**Exercise directions**
Only the lines from the beginning of the listing below through the line with "ජනතාවට මතක් කර දෙමින් සිටිති. රෝගය හා" belong in the answer; please print them exactly and drop the pictures.

**Supplied records**
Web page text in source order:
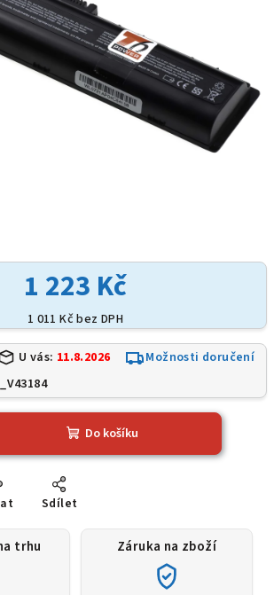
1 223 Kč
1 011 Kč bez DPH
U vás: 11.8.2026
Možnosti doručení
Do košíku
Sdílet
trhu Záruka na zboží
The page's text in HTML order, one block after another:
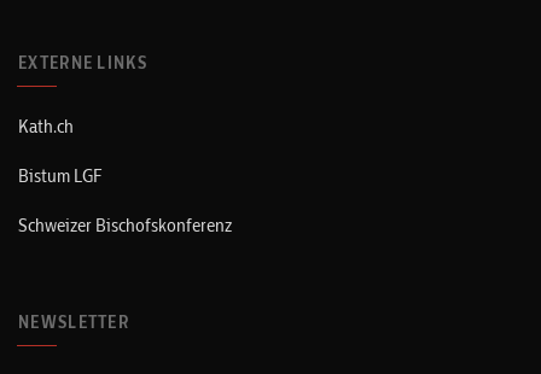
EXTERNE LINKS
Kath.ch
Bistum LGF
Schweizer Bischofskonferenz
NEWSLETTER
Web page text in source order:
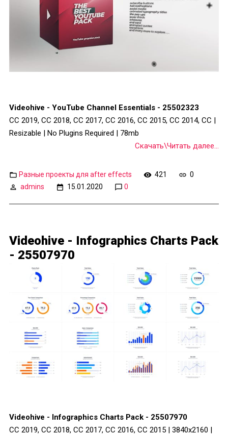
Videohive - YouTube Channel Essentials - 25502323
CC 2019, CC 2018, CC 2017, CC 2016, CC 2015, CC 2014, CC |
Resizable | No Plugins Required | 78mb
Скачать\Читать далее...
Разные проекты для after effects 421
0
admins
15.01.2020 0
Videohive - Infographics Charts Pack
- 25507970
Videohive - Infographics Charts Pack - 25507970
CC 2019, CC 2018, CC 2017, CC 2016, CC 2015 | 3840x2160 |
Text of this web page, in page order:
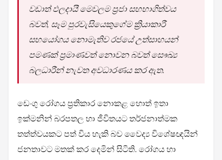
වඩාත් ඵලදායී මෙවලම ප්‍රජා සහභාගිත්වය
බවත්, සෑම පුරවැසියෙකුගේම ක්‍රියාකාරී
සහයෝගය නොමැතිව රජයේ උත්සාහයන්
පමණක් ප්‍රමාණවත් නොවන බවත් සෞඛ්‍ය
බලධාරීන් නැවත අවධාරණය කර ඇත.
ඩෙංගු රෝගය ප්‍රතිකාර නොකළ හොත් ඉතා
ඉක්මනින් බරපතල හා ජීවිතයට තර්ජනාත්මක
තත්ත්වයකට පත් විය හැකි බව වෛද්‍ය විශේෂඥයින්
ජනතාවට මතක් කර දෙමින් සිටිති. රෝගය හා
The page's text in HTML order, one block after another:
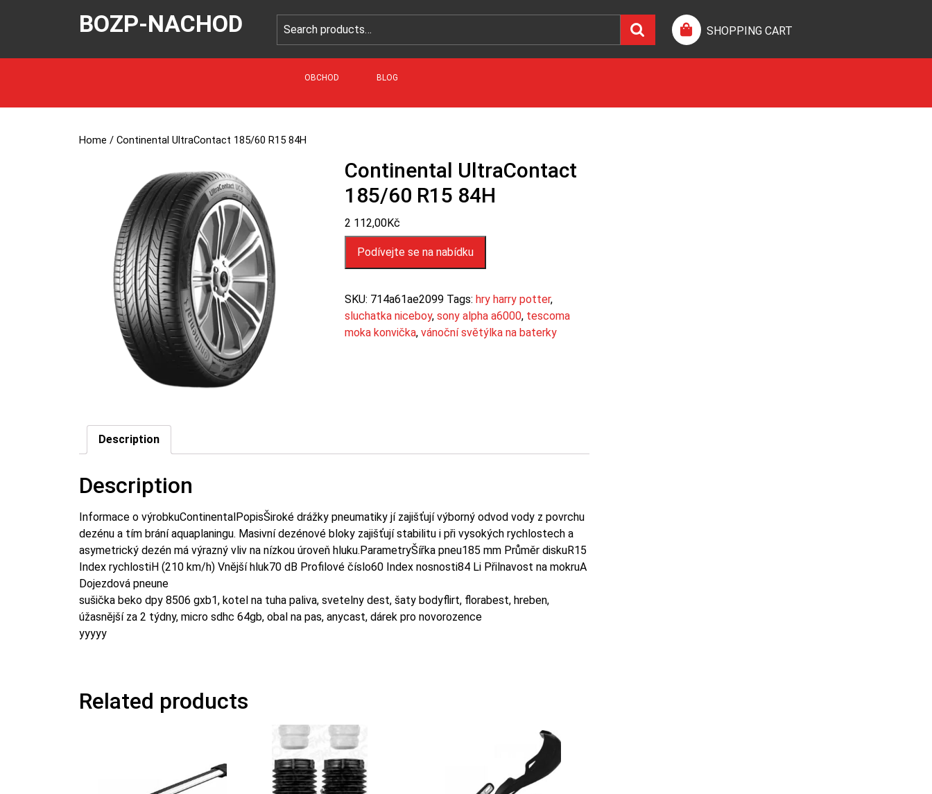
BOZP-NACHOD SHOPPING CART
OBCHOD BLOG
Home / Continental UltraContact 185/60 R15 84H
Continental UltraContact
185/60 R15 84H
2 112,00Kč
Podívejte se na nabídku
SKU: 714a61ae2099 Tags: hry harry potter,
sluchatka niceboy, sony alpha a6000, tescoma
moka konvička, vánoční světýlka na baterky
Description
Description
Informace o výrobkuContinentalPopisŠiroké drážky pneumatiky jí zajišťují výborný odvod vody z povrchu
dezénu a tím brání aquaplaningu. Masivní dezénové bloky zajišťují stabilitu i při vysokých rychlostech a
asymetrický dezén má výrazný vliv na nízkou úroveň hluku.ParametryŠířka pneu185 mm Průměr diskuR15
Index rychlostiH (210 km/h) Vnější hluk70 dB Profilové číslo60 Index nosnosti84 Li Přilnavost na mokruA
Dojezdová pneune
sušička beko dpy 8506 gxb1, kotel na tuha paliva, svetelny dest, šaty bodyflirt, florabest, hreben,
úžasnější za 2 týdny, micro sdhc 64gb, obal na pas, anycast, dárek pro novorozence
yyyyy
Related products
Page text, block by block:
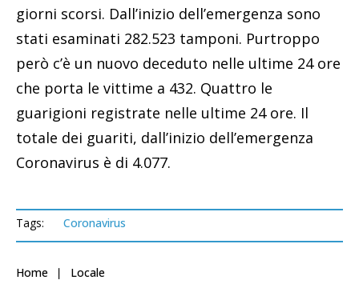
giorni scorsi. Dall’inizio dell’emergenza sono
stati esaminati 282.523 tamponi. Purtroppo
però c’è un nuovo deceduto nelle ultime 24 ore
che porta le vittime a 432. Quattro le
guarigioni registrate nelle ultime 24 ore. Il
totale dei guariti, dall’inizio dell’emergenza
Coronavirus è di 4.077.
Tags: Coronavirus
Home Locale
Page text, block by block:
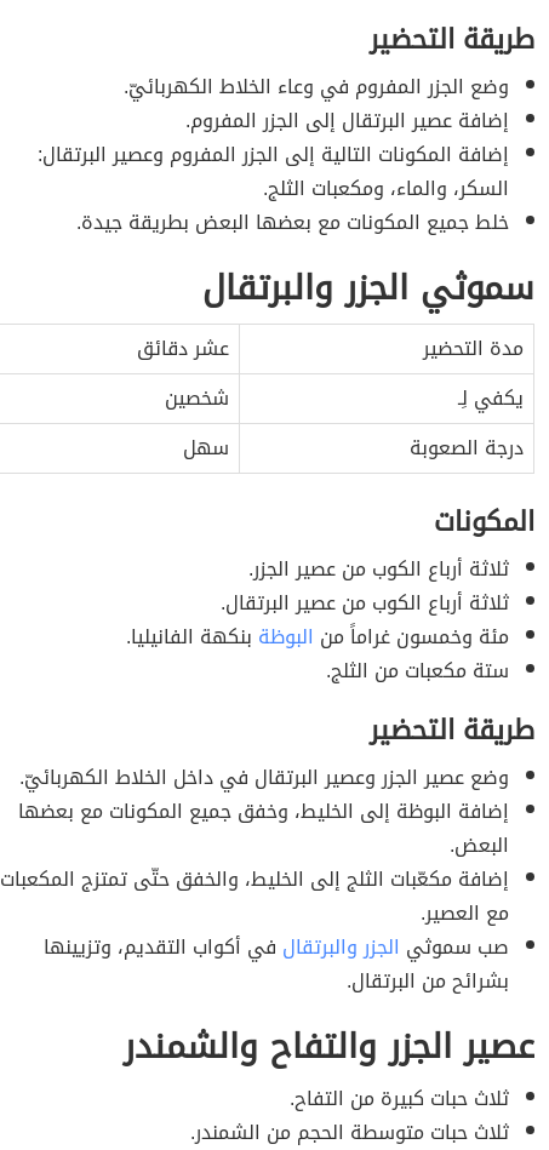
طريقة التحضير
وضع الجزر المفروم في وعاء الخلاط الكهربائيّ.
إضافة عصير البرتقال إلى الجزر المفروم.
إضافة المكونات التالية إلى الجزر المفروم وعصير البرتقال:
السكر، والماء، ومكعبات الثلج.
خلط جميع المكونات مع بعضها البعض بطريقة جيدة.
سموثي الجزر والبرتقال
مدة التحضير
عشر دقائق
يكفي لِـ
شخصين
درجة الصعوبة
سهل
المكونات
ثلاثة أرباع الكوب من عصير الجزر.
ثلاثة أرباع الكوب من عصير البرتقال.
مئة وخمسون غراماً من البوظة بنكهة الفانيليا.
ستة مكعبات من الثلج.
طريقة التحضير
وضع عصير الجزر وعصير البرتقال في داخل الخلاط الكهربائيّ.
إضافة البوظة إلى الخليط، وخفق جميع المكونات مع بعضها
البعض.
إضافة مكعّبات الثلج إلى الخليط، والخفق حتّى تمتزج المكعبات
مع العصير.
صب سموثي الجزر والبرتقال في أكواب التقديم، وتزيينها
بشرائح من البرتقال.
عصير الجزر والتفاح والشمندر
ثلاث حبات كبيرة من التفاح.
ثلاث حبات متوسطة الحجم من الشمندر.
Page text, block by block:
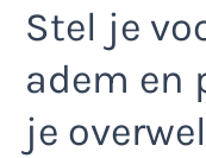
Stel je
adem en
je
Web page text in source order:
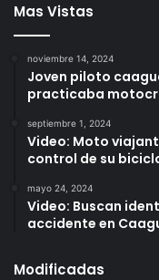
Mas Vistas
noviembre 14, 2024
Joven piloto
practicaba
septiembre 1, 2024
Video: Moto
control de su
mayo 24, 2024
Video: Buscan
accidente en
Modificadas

**Solution to this exercise**
Web page text in source order:
1 223 Kč
1 011 Kč bez DPH
U vás: 11.8.2026
Možnosti doručení
Do košíku
Sdílet
trhu Záruka na zboží
The page's text in HTML order, one block after another:
EXTERNE LINKS
Kath.ch
Bistum LGF
Schweizer Bischofskonferenz
NEWSLETTER
Web page text in source order:
Videohive - YouTube Channel Essentials - 25502323
CC 2019, CC 2018, CC 2017, CC 2016, CC 2015, CC 2014, CC |
Resizable | No Plugins Required | 78mb
Скачать\Читать далее...
Разные проекты для after effects 421
0
admins
15.01.2020 0
Videohive - Infographics Charts Pack
- 25507970
Videohive - Infographics Charts Pack - 25507970
CC 2019, CC 2018, CC 2017, CC 2016, CC 2015 | 3840x2160 |
Text of this web page, in page order:
වඩාත් ඵලදායී මෙවලම ප්‍රජා සහභාගිත්වය
බවත්, සෑම පුරවැසියෙකුගේම ක්‍රියාකාරී
සහයෝගය නොමැතිව රජයේ උත්සාහයන්
පමණක් ප්‍රමාණවත් නොවන බවත් සෞඛ්‍ය
බලධාරීන් නැවත අවධාරණය කර ඇත.
ඩෙංගු රෝගය ප්‍රතිකාර නොකළ හොත් ඉතා
ඉක්මනින් බරපතල හා ජීවිතයට තර්ජනාත්මක
තත්ත්වයකට පත් විය හැකි බව වෛද්‍ය විශේෂඥයින්
ජනතාවට මතක් කර දෙමින් සිටිති. රෝගය හා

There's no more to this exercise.